Support Questions
Find answers, ask questions, and share your expertise
Announcements
Check out our newest addition to the community, the Cloudera Innovation Accelerator group hub.

How to pass --files to spark action with oozie

Rising Star

Hi,

I created a spark application that is configured thanks to a bunch of properties files that I specify at runtime with --files option of spark-submit command.

These local files are automatically copied to spark containers so that my job running in executors can read them to adjust its behavior.

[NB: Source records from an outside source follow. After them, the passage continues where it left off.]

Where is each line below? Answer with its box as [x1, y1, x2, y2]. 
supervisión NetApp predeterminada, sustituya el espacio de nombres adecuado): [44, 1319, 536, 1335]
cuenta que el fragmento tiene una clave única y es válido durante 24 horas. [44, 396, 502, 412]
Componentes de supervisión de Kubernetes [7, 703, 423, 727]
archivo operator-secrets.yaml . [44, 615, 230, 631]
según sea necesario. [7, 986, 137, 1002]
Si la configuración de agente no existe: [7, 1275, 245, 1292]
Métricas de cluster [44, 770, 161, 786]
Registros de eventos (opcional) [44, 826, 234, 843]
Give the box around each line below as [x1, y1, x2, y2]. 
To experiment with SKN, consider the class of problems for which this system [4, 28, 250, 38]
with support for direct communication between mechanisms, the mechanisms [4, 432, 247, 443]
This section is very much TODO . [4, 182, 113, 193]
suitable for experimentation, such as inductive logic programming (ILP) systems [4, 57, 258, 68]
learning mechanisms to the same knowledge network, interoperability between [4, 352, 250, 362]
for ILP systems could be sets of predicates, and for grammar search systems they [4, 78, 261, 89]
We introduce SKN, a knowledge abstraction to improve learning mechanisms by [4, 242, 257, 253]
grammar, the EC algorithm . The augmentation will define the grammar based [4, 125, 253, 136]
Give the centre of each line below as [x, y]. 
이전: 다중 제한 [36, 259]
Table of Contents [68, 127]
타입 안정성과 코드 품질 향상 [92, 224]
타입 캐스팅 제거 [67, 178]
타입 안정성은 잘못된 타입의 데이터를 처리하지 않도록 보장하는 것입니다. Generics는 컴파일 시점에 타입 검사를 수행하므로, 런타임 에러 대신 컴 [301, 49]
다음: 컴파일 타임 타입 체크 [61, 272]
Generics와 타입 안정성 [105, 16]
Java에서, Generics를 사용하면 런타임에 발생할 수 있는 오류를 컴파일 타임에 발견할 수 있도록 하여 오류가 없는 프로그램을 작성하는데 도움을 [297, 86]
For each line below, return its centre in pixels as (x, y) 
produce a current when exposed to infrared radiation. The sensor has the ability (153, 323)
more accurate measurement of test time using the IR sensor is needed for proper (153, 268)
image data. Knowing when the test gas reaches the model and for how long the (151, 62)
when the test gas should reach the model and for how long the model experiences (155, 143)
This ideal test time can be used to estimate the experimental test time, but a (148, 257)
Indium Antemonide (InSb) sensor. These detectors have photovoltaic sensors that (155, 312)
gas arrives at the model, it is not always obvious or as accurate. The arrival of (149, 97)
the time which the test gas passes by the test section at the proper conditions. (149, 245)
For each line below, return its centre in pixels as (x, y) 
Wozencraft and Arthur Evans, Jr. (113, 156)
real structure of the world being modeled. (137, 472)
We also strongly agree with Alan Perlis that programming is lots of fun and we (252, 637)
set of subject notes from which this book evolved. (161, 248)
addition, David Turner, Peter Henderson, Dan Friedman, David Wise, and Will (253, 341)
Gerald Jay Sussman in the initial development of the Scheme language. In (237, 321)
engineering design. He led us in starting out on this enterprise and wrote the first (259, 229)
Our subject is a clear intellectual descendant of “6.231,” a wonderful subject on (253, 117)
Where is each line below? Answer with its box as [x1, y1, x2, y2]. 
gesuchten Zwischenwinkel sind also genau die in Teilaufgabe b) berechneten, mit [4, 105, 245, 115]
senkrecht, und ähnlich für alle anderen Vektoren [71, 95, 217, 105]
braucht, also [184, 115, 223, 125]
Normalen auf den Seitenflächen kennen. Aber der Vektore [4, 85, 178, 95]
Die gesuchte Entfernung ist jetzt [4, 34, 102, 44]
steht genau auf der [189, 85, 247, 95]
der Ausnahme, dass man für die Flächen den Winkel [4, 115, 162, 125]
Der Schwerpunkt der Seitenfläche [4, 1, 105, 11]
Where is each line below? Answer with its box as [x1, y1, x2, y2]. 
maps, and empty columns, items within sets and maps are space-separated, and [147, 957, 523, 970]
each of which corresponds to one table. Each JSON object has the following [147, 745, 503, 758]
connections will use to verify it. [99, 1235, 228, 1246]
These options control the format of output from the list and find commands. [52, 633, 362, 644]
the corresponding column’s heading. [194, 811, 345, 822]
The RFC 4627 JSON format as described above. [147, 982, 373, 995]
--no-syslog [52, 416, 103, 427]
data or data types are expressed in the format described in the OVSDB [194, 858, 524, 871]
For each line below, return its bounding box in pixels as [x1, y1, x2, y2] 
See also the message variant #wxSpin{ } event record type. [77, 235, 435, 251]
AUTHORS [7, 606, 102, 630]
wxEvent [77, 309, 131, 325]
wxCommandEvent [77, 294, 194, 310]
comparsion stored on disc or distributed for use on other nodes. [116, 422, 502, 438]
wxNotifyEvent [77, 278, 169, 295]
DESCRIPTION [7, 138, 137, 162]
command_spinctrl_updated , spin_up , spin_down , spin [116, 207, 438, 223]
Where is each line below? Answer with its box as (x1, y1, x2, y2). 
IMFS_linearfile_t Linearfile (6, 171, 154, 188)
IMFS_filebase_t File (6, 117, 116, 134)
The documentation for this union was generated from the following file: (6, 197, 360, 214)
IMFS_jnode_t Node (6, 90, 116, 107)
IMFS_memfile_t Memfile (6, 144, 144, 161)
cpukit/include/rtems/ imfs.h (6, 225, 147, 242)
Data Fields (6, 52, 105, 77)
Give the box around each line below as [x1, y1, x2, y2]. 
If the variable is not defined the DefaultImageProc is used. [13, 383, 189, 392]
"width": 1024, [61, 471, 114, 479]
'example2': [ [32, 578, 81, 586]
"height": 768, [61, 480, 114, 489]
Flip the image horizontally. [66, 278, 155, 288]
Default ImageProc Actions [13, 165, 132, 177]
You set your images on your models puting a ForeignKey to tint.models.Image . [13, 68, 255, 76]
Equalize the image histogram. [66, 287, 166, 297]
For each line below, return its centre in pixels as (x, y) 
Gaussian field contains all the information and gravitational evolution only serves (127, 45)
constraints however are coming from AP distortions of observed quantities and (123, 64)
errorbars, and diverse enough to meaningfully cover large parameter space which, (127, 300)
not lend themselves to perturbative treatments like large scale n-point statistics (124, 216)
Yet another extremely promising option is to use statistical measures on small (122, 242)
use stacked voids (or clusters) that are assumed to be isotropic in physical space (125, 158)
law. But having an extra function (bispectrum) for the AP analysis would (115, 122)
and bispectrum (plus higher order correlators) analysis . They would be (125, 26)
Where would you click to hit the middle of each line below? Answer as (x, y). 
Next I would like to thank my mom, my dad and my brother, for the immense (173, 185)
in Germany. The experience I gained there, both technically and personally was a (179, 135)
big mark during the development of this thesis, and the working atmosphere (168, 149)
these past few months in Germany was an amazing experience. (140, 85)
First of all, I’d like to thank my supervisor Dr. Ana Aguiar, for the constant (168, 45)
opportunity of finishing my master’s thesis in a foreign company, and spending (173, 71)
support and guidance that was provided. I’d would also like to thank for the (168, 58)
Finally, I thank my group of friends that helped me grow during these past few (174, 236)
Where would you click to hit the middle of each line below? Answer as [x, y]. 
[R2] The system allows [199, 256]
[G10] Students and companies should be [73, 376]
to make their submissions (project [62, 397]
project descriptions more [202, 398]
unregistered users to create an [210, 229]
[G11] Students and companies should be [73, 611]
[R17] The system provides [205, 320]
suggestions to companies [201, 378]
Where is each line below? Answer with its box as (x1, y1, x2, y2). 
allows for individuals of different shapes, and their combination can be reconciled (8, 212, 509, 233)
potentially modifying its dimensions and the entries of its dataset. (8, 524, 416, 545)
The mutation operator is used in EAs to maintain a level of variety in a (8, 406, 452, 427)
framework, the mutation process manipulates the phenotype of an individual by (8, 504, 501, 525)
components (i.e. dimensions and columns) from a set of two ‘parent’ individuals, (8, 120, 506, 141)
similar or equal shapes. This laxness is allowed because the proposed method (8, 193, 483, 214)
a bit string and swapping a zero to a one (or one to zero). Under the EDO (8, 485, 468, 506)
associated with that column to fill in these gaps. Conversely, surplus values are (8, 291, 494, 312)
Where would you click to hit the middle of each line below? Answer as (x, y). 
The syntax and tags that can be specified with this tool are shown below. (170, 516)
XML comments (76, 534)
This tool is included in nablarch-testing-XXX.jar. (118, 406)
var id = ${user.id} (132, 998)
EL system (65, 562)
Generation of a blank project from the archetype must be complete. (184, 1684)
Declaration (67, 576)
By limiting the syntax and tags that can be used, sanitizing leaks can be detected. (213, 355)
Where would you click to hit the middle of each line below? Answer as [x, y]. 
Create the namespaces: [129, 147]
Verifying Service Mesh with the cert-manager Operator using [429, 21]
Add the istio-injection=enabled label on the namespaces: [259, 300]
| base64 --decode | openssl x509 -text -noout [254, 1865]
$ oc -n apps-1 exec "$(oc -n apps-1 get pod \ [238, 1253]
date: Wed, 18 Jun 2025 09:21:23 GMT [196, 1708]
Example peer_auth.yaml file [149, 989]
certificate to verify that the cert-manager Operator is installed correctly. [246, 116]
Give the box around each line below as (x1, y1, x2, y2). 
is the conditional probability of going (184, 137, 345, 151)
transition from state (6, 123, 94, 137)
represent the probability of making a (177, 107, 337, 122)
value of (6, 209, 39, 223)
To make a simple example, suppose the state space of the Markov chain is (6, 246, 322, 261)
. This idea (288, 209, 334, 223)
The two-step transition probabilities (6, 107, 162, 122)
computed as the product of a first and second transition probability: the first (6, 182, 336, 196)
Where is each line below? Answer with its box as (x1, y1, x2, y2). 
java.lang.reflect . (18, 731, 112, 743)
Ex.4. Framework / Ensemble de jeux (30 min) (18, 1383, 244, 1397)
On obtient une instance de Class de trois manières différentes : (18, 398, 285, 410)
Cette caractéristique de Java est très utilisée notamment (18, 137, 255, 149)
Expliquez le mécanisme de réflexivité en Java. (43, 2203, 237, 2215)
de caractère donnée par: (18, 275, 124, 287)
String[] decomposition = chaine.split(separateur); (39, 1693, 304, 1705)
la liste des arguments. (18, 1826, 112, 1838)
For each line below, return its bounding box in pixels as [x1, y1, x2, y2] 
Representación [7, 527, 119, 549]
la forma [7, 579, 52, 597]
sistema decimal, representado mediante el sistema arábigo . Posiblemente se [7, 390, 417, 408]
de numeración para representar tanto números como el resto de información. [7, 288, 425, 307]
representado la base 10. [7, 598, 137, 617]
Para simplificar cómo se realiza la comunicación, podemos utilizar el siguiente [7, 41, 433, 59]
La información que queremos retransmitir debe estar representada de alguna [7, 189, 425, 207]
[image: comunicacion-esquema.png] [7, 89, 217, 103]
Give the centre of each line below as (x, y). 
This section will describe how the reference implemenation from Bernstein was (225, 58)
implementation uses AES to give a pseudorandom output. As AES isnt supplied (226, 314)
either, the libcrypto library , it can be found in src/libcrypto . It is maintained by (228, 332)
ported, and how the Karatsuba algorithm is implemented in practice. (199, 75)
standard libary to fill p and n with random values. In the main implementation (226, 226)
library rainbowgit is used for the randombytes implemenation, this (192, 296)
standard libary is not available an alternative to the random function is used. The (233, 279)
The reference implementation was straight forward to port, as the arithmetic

Great, this works like a charm.

Now, I want to schedule this spark-submit action every hour with oozie, but couldn't find how to proceed to pass these configuration files properly to my spark job thanks to oozie... I guess I have to copy these files to HDFS and ask oozie to launch the spark action and pass it thoses hdfs files, but cannot figure out how to achieve this... Does anyone have a clue about this ? Thanks a lot for your help Sebastien

2 REPLIES 2

New Contributor

Hi @Sebastien Chausson,

I'm facing the same issue, did you find any way to pass files to an oozie spark action please ?

Thanks

Contributor

@Sebastien Chausson

You can do this by adding --files in the spark-opts tag of your spark action.

<spark-opts>--executor-memory 20G --num-executors 50 --files hdfs://(complete hdfs path)</spark-opts>

As an alternative you could use a shell action and pass your spark submit command directly to it.